Question

If \(2.4^{2n+1} + 3^{3n+1}\) is divisible by \(k\) for all \(n \in \mathbb{N}\), then \(k\) is:

• A. \(209\)
• B. \(11\)
• C. \(8\)
• D. \(3\)

Hint:

For expressions involving powers and divisibility, it's effective to test divisibility using small values of \(n\) and calculate possible divisors from the given options. This helps detect patterns that may hold for all \(n\).

Answer 1

The Correct Option is B

Step 1: Consider the expression \(2^{4n+1} + 3^{3n+1}\). 
- We observe that the powers of 2 and 3 are increasing with \(n\).
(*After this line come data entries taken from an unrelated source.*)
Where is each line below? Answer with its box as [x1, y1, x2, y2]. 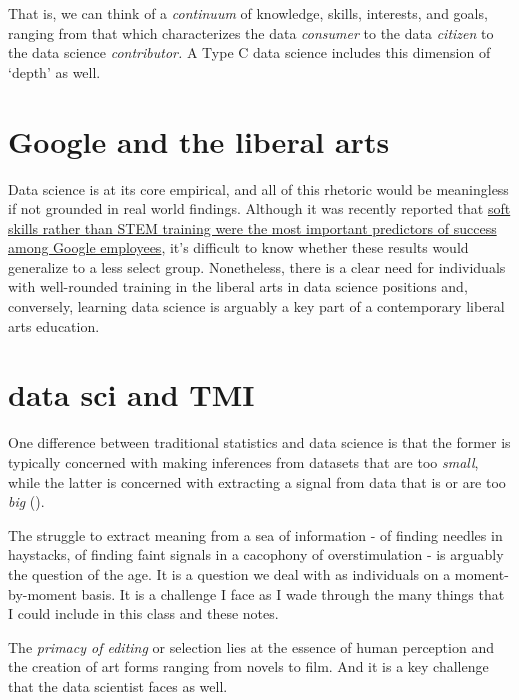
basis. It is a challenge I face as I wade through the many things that [81, 583, 505, 604]
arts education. [8, 315, 100, 336]
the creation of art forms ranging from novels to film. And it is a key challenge [8, 656, 489, 677]
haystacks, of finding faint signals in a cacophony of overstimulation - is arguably [8, 544, 504, 565]
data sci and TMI [8, 374, 255, 415]
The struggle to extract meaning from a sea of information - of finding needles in [8, 524, 503, 545]
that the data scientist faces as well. [8, 675, 228, 696]
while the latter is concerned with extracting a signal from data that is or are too [8, 471, 506, 492]
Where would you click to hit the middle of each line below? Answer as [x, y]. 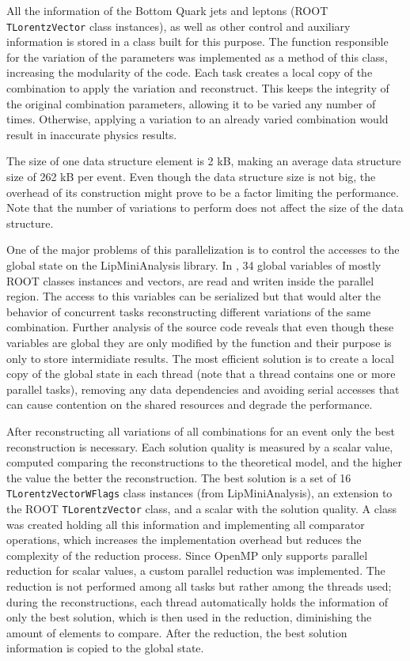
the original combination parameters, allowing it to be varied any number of [191, 103]
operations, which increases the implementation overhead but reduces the [184, 540]
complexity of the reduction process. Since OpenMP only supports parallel [187, 555]
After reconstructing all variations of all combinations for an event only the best [201, 431]
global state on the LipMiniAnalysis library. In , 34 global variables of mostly [194, 264]
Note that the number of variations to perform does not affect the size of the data [205, 208]
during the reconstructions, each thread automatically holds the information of [197, 601]
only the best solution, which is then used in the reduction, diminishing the [189, 617]
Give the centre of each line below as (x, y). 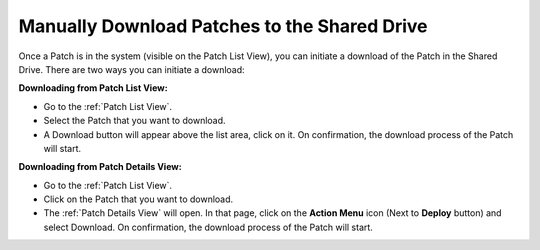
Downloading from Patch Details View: (100, 167)
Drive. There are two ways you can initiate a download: (131, 69)
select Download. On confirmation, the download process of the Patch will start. (208, 227)
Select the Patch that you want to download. (134, 121)
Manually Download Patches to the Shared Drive (223, 26)
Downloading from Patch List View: (93, 88)
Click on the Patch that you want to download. (138, 199)
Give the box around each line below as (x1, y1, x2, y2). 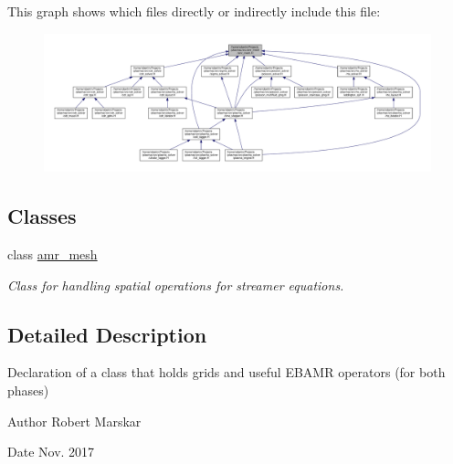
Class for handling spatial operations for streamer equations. (7, 275, 344, 294)
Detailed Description (7, 320, 207, 348)
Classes (7, 202, 77, 230)
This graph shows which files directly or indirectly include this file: (7, 2, 381, 20)
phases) (7, 380, 49, 399)
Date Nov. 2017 (7, 442, 95, 461)
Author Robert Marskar (7, 411, 142, 430)
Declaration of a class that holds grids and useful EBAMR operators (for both (7, 363, 446, 382)
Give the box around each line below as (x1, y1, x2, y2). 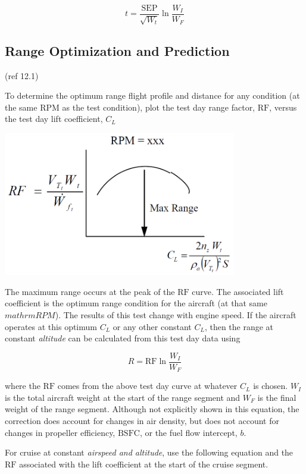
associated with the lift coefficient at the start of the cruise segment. (19, 457, 268, 470)
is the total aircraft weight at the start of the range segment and (5, 391, 241, 403)
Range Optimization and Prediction (5, 41, 230, 59)
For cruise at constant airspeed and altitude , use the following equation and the (5, 446, 293, 459)
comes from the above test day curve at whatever (57, 379, 238, 392)
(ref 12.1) (5, 69, 39, 81)
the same (5, 101, 38, 113)
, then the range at (204, 320, 274, 332)
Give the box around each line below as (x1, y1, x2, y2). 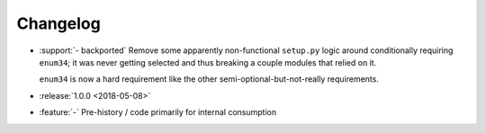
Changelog (16, 13, 101, 33)
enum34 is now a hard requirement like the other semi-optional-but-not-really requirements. (39, 74, 380, 84)
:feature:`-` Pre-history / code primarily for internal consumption (39, 107, 277, 118)
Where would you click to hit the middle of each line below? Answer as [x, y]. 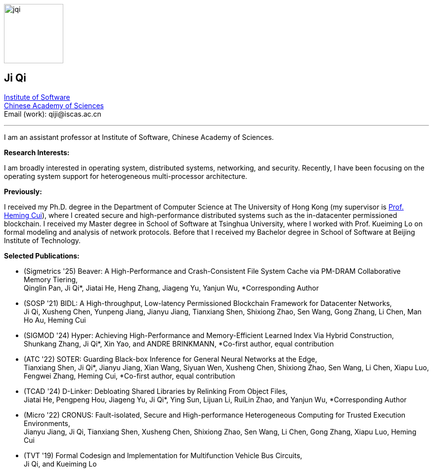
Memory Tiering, [51, 279]
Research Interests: [37, 152]
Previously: [23, 191]
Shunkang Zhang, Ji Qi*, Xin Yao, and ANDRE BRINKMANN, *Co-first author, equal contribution [179, 343]
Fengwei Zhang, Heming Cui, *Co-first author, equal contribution [130, 376]
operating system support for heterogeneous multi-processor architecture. [126, 176]
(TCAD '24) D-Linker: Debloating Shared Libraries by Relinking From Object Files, [156, 391]
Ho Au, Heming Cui [55, 320]
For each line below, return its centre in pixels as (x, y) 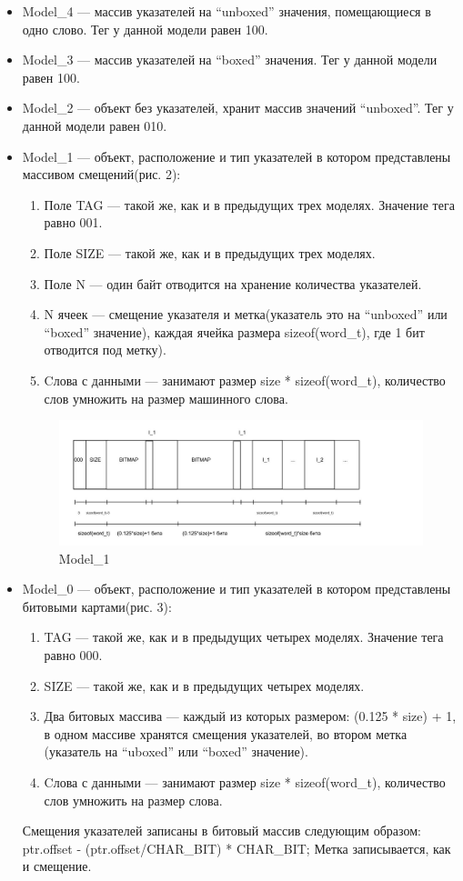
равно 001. (73, 222)
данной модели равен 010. (95, 125)
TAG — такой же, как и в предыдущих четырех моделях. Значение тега (244, 637)
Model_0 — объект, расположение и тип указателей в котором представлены (237, 589)
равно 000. (73, 655)
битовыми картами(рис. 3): (97, 606)
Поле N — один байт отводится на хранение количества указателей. (233, 283)
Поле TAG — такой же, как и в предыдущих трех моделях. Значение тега (249, 204)
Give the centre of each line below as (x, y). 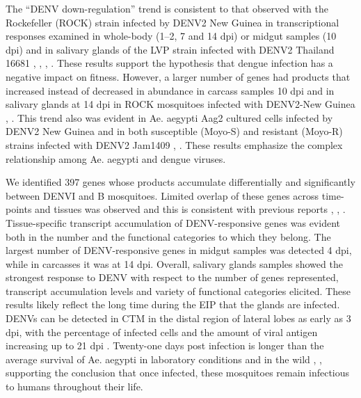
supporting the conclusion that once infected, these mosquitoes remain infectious (178, 373)
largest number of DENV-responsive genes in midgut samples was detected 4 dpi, (179, 250)
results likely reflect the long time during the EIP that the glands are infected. (173, 304)
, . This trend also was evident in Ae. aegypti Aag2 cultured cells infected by (169, 117)
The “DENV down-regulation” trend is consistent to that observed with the (167, 8)
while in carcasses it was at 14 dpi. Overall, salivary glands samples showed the (174, 263)
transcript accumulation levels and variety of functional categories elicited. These (178, 290)
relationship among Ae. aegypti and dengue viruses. (116, 158)
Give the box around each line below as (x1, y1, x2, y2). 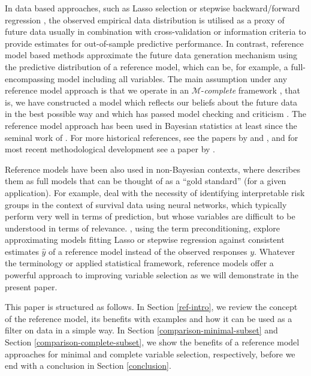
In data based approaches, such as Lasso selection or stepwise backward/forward (5, 2, 300, 14)
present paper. (5, 280, 58, 293)
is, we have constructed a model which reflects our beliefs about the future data (5, 95, 298, 108)
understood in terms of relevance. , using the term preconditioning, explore (5, 221, 280, 234)
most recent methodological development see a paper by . (5, 143, 215, 155)
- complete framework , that (201, 84, 300, 97)
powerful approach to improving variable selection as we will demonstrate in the (5, 269, 299, 281)
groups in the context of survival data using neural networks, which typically (5, 198, 287, 210)
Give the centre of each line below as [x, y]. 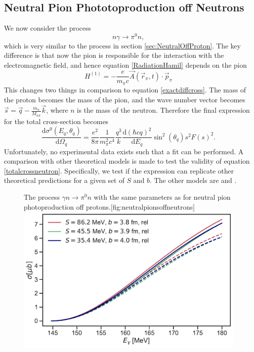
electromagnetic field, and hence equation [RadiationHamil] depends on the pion [126, 65]
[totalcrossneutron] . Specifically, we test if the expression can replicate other [119, 170]
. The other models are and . [193, 180]
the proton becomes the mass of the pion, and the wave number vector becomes [125, 99]
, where [57, 110]
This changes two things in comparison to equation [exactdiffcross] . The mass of [125, 89]
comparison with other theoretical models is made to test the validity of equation [127, 161]
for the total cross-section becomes [56, 121]
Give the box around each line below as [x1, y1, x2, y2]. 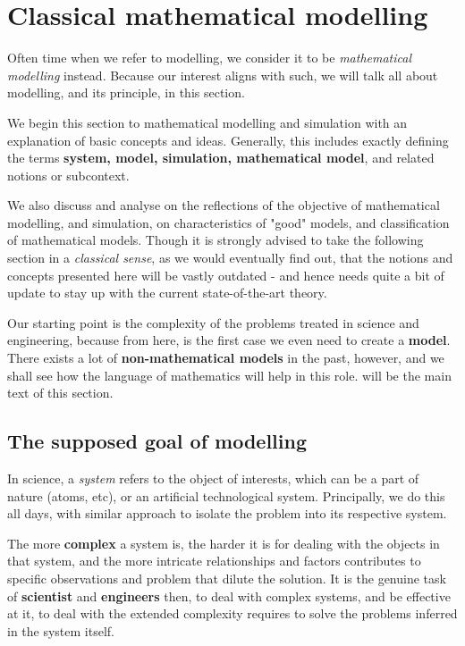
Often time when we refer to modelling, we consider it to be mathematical [7, 48, 412, 67]
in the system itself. [7, 621, 114, 640]
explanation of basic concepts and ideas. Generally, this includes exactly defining [7, 130, 449, 149]
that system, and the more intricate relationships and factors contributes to [7, 551, 421, 570]
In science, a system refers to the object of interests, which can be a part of [7, 469, 419, 488]
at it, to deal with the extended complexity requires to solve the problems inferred [7, 604, 458, 623]
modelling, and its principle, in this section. [7, 83, 245, 102]
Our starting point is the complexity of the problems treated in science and [7, 313, 419, 331]

The expression is defined for all \(n \in \mathbb{N}\), so we will check the divisibility for specific values of \(n\) to detect a pattern. 
Step 2: Check for divisibility by smaller numbers for base cases (e.g., \(n = 1\)). 
- For \(n = 1\), we compute: \[ 2^{4\cdot1+1} + 3^{3\cdot1+1} = 2^5 + 3^4 = 32 + 81 = 113. \] Now, we will check the divisibility of \(113\) by the options given. 
Step 3: Test \(113\) for divisibility by the options given. 
- \(113 \mod 209 = 113\) (not divisible)
- \(113 \mod 11 = 3\) (divisible)
- \(113 \mod 8 = 1\) (not divisible)
- \(113 \mod 3 = 2\) (not divisible) 
Step 4: Since \(113\) is divisible by \(11\) and considering the powers involved, \(11\) is a likely candidate for \(k\). Therefore, the value of \(k\) is \(11\).